Item 1. On the 1996 AB Advanced Placement Exam the first Free Response Question gave the graph of the derivative of a function and asked some questions about the function itself. The students were expected to glean information about the function from only the graph of its derivative. Fully 32.5 percent of the (~105,000) students writing the exam received no points for this question (none, zip, zero).
Item 2. I ran across an ad for DERIVE, a symbol manipulation software package, the other day. The left page extolled the virtues of the software and on the right was a listing of all the things DERIVE could do. The list was two columns running about 2/3 of the page's length. This list went from simple addition to multiple integration. I estimate that a typical student takes about six years to learn how to do what was listed on that 2/3 of a page.
There has been of late in these news groups a lot of discussion of the place of symbolic manipulation in the calculus curriculum and the mathematics curriculum in general. Some of it tied to criticism of the "reform calculus" movement. The gist was that all sorts of horrible things would result if much more time were not spent teaching students how to do algebra (by which is meant: how to manipulate symbols).
The question referred to in item 1 above is pretty close to a pure reform calculus question: interpreting a graph and writing the conclusions. I thought it was a great question and asked things very fundamental to some of the big ideas of calculus. A student who understood what he or she had been studying all year, should surely have been able to answer this question. There was no computation , no manipulation of symbols to do; in fact there was none possible. I suspect that students who had trouble with this question, could have answered the same questions had they been given the expression for the derivative to manipulate. And that's the point: they had in front of them everything the manipulation could have told them and were unable to interpret it.
On the other hand there was no way to use a calculator to do the problem either. However, if the students had spend some quality time with their calculators during the year investigating the relationships between the graphs of functions and their derivatives, I suspect they would have had no trouble with this question. The point is that the calculator in a high school or college classroom should be a tool for investigation, not just a shortcut to the answer.
Symbol manipulation is neither mindless nor unnecessary. It's what makes mathematics work. Students need to be able to use, interpret, read, write, decode and otherwise handle symbols. You really can't do mathematics without that ability. BUT there is a lot more to mathematics than that. Along with the symbols are the numbers, the graphs and the communication. Much more time needs to be spent with these rather than with the pure manipulation of symbols.

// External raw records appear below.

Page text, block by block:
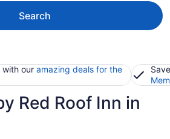
Search
with our amazing deals for the
Red Roof Inn in
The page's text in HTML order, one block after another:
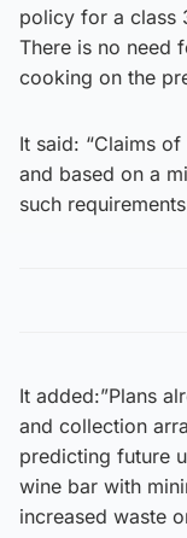
policy for a class
There is no need
cooking on the
It said: “Claims
and based on a
such
It added:”Plans
and collection
predicting future
wine bar with
increased waste
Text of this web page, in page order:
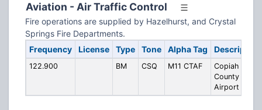
Aviation - Air Traffic Control
Fire operations are supplied by Hazelhurst, and Crystal
Springs Fire Departments.
Frequency
License Type Tone Alpha Tag Description
122.900 BM CSQ M11 CTAF
Copiah
County
Airport CTAF
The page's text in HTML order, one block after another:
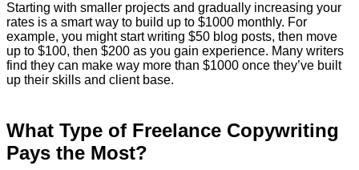
Starting with smaller projects and gradually increasing your
rates is a smart way to build up to $1000 monthly. For
example, you might start writing $50 blog posts, then move
up to $100, then $200 as you gain experience. Many writers
find they can make way more than $1000 once they’ve built
up their skills and client base.
What Type of Freelance Copywriting
Pays the Most?
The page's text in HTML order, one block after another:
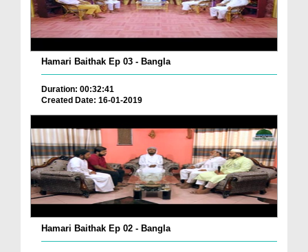
Hamari Baithak Ep 03 - Bangla
Duration: 00:32:41
Created Date: 16-01-2019
Hamari Baithak Ep 02 - Bangla
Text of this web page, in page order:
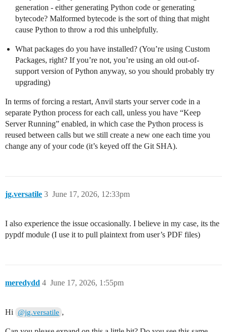
generation - either generating Python code or generating
bytecode? Malformed bytecode is the sort of thing that might
cause Python to throw a rod this unhelpfully.
What packages do you have installed? (You’re using Custom
Packages, right? If you’re not, you’re using an old out-of-
support version of Python anyway, so you should probably try
upgrading)
In terms of forcing a restart, Anvil starts your server code in a
separate Python process for each call, unless you have “Keep
Server Running” enabled, in which case the Python process is
reused between calls but we still create a new one each time you
change any of your code (it’s keyed off the Git SHA).
jg.versatile June 17, 2026, 12:33pm
3
I also experience the issue occasionally. I believe in my case, its the
pypdf module (I use it to pull plaintext from user’s PDF files)
meredydd June 17, 2026, 1:55pm
4
Hi @jg.versatile ,
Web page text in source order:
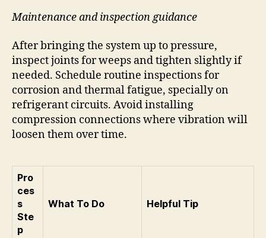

Machines can do the manipulation. Let them. People still need to understand what the machines are doing, what the symbols mean, how they apply to the problem under consideration and so on. Too many, far too many, students think that mathematics is only symbol manipulation. Why? Because that's what they spend so many years doing in math class. Because that's what shows up on the math tests. Because that's what shows up on the standardized tests.
Allow me to coin a word. The word is "algemetic" (al/ ge/ me/ tic rhymes with "arithmetic"). "Algemetic" means anything the TI-92, Derive, Mathematica, Maple or MathCad can do. "Algemetic" is not all there is to algebra. It is what students spend years learning.
Some instruction must include having students manipulate variables with pencil and paper. The goal is not to get them to be great "algemeticians," but rather to enable them to know what "algemetic" can and should be done to solve a particular problem or investigate a particular situation. To know when, where and what is appropriate is more important than the ability to do it by hand. In other words they have to know when to do it, but they don't have to be good at it.
Now before you all jump on that, consider:
(A) YOU balance your check book with a calculator, don't you? Admit it. Even though you probably have several degrees in mathematics and can do arithmetic more accurately and quicker than most, you still use a calculator when it really counts (it's your money).
(B) When scientific calculators came out I was still required for (too) many years to teach how to compute with logarithms. I can still see the students sitting there adding up logarithms with their scientific calculators.
We are still in the same continuum. People need more than ever to understand mathematics, particularly algebra and the calculus. But when it comes to "algemetics" what is the problem with letting the machines do it? They are better, faster and more accurate. If someone needs to do a computation or to solve an equation or to factor or to graph or to find a derivative or to find an antiderivative or even to add a few integers, what's so bad about pushing a few buttons?
The Reform Calculus ideas, the Rule of Three -- numerical, analytical, graphical and communication and technology (see they needed a calculator there) -- should be applied not just to calculus but to all mathematics starting in Kindergarten. Put the emphasis, spend the time, on teaching the mathematics not the "algemetics." Concentrate on the ideas, concentrate on the relationships (numerical, analytic, graphical) between the ideas and be able to communicate those relationships. Use technology not as a quick way to the answer, but as a tool for investigation. Use technology to go wider and deeper into the problem; don't use it to drive straight through to the answer. Use it as a way to keep focused on the mathematics by avoiding the "algemetics." Use the technology correctly and to its fullest extent -- not just to add logarithms.
The DERIVE ad: Six years of work reduced to less than a page! Think of all that time being used to really get into mathematics; all the time to investigate, solve problems, think, discuss and write about what's happening -- sure beats factoring x^2-4 for the hundredth time.